Tag Archives: Hungarian

April 17, 2010 – Hungarian Food in Los Angeles

17 Apr

10 am

2 strawberry Pop Tarts

1 glass of water

1:30 pm

Csardas Hungarian Restaurant

shared order of fried camembert

chicken paprika

diet Coke

“What did we get ourselves into?” Abigail asked when I met her at Csardas, a nondescript Hungarian restaurant on the corner of Melrose and Vine. And I could not answer her question. The restaurant was completely empty, fussily decorated in the classically ornate style that Hungarians prefer and Abigail sat for over 10 minutes by herself before anyone even acknowledged her existence. And that was only acknowledged because she walked up to the hostess to get her attention.

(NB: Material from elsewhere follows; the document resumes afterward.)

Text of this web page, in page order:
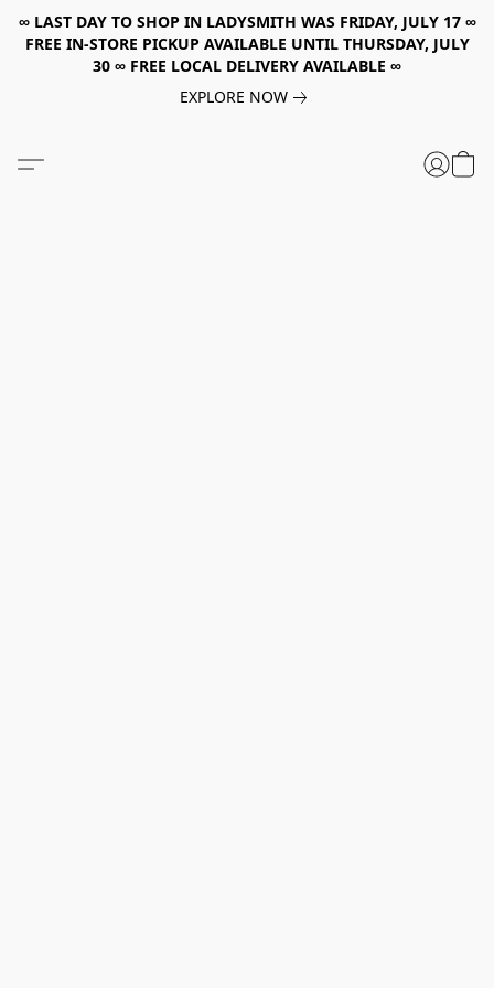
∞ LAST DAY TO SHOP IN LADYSMITH WAS FRIDAY, JULY 17 ∞
FREE IN-STORE PICKUP AVAILABLE UNTIL THURSDAY, JULY
30 ∞ FREE LOCAL DELIVERY AVAILABLE ∞
EXPLORE NOW

Budapest is a city that’ll knock you off your bearings for several days. It’s a sprawling metropolis, neatly vivisected by the Danube River, with a huge subway system that’s only convenient for half the city. People are initially gruff and aloof, and places open and close at odd hours. As we slowly settled into the city, we fell for the city’s firm grasp of history, their classical architecture, their love of sweets, and their cuisine in general. We’ve always talked about finding a Hungarian restaurant once we got back to LA, but the options are pretty slim. Hortobagy’s in Studio City was the only decent Hungarian option in LA for the longest time, but they closed three years ago and the chef moved on to Maximillian’s in North Hollywood, which is now the best Hungarian place in LA.  Outside of that, there’s really three options I know of, Transylvania Cafe in Hollywood which mostly serves burgers and a couple of Hungarian-Romanian dish with a painfully cheesy Dracula theme, the United Magyar House, which is actually a Hungarian community center that sells dinner (you get to eat with elderly Hungarians playing chess), and Csardas, the restaurant that I’ve driven by many times without any signs of life. But curiosity got the better of Abigail and I, so we made plans to meet for lunch.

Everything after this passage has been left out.